> Prompt:
For the data below, restate word for word only the lines from the line containing "Where would you" through the line containing "dominance scenarios ( [38, 27]", both ends included.

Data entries
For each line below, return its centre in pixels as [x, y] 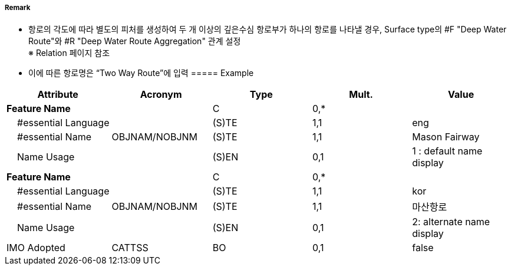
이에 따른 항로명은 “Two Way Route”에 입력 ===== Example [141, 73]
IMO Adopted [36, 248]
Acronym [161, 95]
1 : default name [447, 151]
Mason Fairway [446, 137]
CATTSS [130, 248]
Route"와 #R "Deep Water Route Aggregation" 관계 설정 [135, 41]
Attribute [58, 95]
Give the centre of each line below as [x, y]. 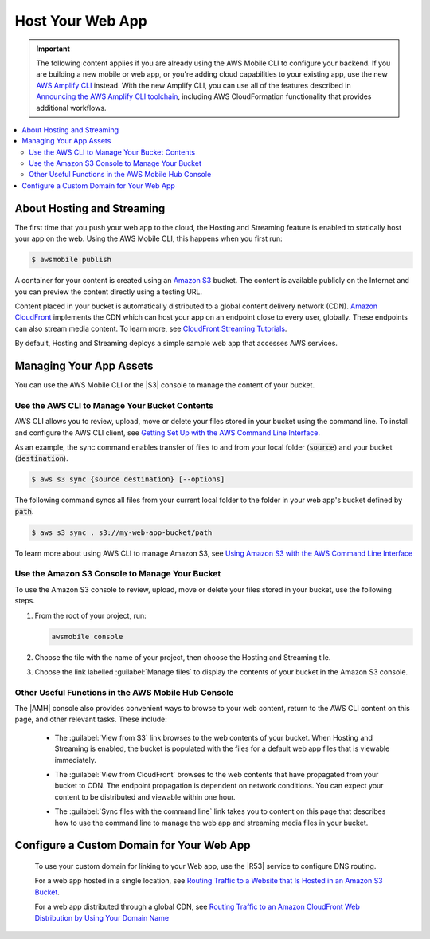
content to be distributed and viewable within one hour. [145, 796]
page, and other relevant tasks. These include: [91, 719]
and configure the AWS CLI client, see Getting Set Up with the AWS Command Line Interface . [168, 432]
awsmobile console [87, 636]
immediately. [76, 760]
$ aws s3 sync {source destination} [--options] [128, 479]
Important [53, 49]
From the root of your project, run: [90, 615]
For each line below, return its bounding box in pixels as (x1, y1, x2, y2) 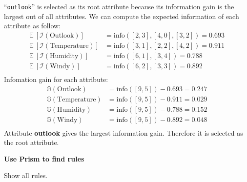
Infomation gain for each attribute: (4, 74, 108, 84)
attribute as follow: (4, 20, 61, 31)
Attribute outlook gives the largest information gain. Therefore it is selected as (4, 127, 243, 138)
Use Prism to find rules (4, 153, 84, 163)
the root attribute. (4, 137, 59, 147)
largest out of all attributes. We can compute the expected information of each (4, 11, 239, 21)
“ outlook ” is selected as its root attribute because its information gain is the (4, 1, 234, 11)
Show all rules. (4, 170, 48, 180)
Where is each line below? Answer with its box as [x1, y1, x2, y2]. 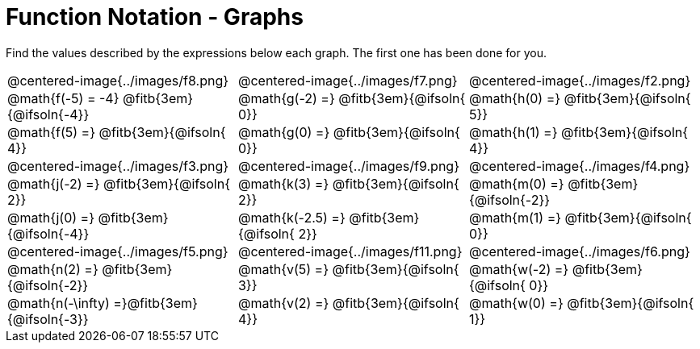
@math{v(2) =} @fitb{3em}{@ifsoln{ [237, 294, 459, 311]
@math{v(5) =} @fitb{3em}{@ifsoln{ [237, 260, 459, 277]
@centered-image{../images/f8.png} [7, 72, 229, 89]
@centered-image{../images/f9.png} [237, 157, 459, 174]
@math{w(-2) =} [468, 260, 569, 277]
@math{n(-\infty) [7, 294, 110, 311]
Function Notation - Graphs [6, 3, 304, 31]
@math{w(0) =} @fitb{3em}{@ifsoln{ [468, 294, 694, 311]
...
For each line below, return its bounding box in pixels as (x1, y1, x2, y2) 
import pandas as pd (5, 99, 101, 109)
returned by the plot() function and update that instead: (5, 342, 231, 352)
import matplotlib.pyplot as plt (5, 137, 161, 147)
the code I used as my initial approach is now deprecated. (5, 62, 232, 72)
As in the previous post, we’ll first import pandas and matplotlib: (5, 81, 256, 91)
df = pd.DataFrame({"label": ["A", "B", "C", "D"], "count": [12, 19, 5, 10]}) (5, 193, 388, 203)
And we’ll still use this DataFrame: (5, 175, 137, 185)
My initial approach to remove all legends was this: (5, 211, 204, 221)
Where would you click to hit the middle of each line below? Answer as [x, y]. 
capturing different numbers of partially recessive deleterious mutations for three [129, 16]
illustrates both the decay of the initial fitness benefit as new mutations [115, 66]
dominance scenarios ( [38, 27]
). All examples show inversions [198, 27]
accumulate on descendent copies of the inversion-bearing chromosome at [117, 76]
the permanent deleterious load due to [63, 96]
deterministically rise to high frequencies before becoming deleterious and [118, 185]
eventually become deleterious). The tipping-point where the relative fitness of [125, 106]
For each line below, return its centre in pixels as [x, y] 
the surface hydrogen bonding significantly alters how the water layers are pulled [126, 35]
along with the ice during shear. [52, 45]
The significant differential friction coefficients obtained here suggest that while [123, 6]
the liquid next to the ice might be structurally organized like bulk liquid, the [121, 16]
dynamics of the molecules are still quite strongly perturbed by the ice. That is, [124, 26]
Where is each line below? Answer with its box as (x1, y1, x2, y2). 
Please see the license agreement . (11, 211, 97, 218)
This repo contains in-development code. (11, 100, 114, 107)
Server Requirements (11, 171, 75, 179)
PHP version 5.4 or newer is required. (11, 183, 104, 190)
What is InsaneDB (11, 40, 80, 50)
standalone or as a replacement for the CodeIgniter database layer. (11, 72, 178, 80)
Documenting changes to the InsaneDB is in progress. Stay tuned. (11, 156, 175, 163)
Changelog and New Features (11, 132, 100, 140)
==
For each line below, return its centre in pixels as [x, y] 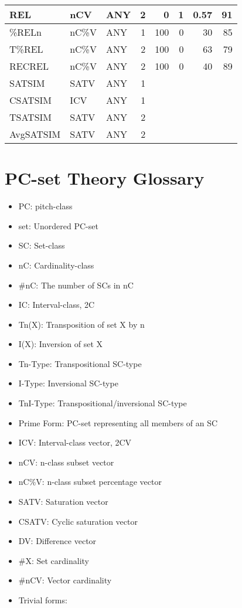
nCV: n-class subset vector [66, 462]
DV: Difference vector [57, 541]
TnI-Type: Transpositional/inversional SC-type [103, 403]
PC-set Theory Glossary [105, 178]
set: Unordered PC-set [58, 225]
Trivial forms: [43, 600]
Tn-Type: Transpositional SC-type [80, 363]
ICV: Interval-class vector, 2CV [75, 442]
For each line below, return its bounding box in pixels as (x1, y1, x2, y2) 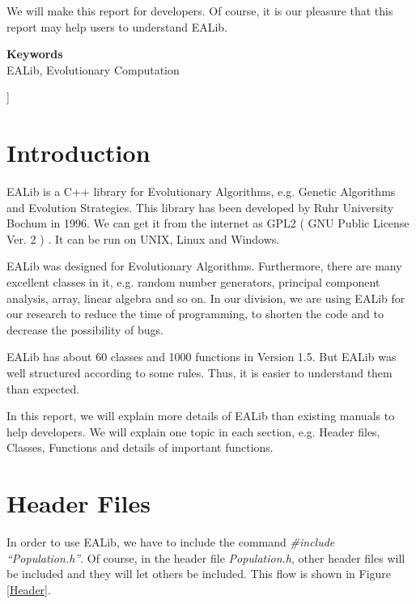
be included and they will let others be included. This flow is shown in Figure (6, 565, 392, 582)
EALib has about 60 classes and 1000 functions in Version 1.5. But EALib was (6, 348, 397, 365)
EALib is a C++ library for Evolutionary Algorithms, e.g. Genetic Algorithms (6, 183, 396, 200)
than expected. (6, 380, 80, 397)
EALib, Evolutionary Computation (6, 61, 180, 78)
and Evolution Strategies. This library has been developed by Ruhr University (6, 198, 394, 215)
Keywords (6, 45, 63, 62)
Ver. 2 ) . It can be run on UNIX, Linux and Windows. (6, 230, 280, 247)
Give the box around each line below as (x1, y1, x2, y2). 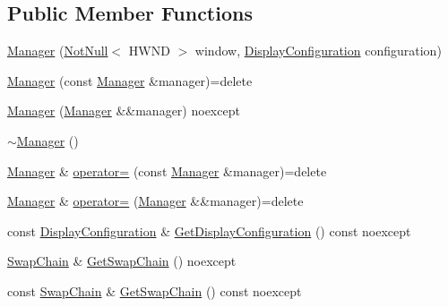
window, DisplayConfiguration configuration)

> Solution below:
Where would you click to hit the middle of each line below? Answer as [x, y]. 
capturing different numbers of partially recessive deleterious mutations for three [129, 16]
illustrates both the decay of the initial fitness benefit as new mutations [115, 66]
dominance scenarios ( [38, 27]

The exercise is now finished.